BILLET. Voulez-vous ma mort ? Dites-le-moi sincèrement. Mademoiselle ; il faudra vous satisfaire. Tout le monde cherche avec empressement ce qui peut m’inquiéter. L’on dit que Madame n’est point cruelle, que la fortune me veut assez de bien ; mais on ne dit pas que je vous aime et que vous me désespérez. Vous avez une espèce de tendresse pour moi qui me fait enrager. Au nom de Dieu, changez votre manière d’agir pour un prince qui se meurt pour vous ; ou soyez toute douce, ou soyez toute cruelle.

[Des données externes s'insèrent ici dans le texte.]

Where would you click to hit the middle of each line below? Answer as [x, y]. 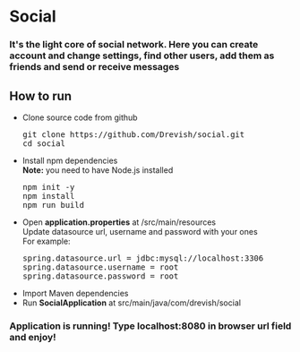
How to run [41, 96]
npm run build [53, 205]
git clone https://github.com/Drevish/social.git [133, 134]
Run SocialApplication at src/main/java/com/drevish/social [132, 303]
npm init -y [48, 187]
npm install [48, 196]
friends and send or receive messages [94, 67]
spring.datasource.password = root [100, 276]
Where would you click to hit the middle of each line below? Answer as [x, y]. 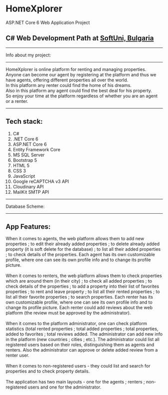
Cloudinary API [28, 187]
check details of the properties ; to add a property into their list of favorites [82, 286]
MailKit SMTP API [31, 192]
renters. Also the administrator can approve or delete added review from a [82, 350]
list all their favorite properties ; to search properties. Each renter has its [80, 297]
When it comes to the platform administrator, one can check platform [77, 324]
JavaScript [24, 176]
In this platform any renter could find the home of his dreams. [69, 85]
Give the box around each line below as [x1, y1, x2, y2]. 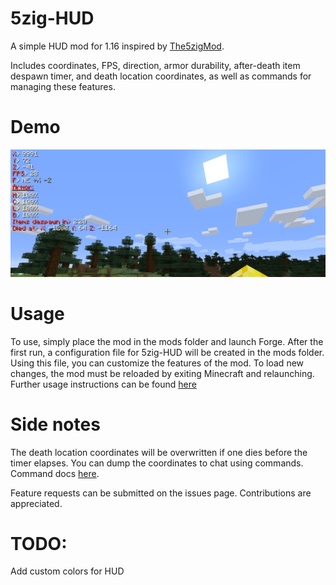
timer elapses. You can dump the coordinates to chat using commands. [10, 457, 304, 469]
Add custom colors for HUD [10, 565, 125, 577]
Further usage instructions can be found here [10, 378, 197, 390]
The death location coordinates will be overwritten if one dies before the [10, 446, 308, 458]
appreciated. [10, 497, 63, 509]
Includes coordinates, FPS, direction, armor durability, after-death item [10, 59, 301, 71]
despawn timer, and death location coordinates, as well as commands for [10, 70, 312, 82]
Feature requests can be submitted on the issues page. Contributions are [10, 487, 312, 499]
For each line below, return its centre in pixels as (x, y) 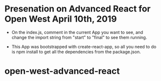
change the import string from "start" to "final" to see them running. (79, 37)
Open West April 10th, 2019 (61, 19)
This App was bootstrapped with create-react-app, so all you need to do (84, 46)
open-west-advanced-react (62, 71)
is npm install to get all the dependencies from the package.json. (76, 52)
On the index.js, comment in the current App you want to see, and (77, 32)
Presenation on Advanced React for (78, 9)
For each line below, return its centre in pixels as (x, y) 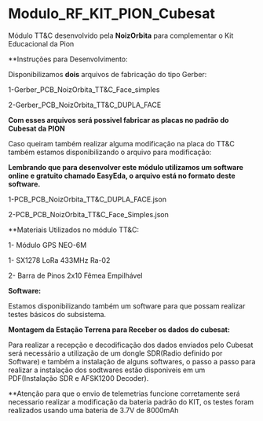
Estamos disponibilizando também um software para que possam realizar (127, 306)
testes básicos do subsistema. (57, 314)
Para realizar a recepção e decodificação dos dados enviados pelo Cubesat (131, 345)
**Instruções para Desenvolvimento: (68, 59)
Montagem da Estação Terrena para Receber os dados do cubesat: (119, 329)
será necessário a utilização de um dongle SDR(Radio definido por (115, 353)
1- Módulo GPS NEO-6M (47, 245)
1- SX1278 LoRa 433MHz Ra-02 (59, 260)
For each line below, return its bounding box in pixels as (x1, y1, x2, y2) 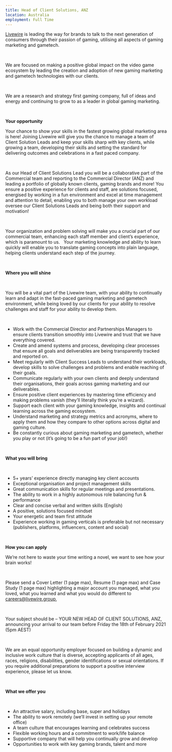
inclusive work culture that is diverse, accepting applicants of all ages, (5, 652, 154, 658)
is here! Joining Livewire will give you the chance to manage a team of (5, 134, 154, 140)
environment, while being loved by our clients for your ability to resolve (5, 301, 156, 307)
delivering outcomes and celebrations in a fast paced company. (5, 150, 140, 156)
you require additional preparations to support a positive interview (5, 663, 145, 669)
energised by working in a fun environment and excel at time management (5, 192, 163, 198)
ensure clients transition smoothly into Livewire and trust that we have (12, 332, 161, 338)
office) (12, 719, 27, 725)
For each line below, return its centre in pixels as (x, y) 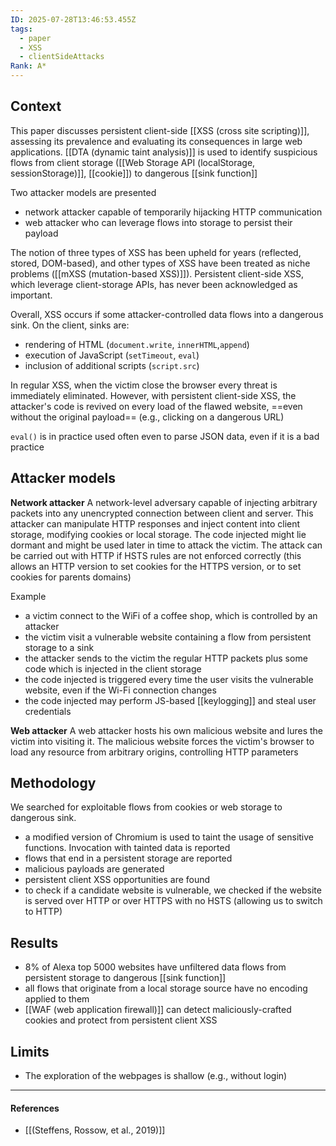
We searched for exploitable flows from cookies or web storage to (146, 807)
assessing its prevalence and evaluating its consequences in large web (156, 141)
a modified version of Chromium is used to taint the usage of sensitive (169, 837)
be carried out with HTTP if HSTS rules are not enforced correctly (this (156, 555)
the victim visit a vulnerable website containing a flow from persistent (168, 637)
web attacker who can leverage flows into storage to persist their (158, 222)
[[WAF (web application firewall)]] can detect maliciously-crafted (158, 1010)
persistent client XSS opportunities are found (117, 880)

Le Roi, qui est le plus impatient de tous les hommes lorsqu’il aime, et qui a pour maxime que plus une femme a d’esprit et de sagesse et plus elle donne son cœur, et que, lorsqu’elle l’a donné, il n’est plus en son pouvoir de refuser rien à son amant, se résolut enfin de sçavoir où il

  1. Var. : La copie de Conrart porte, après ce mot :
    « Il mit son chapeau sur sa teste, et lui alla la teste nue. Il la fut revoir, etc. »
  2. Ce dernier mot a été ajouté dans la copie de Conrart.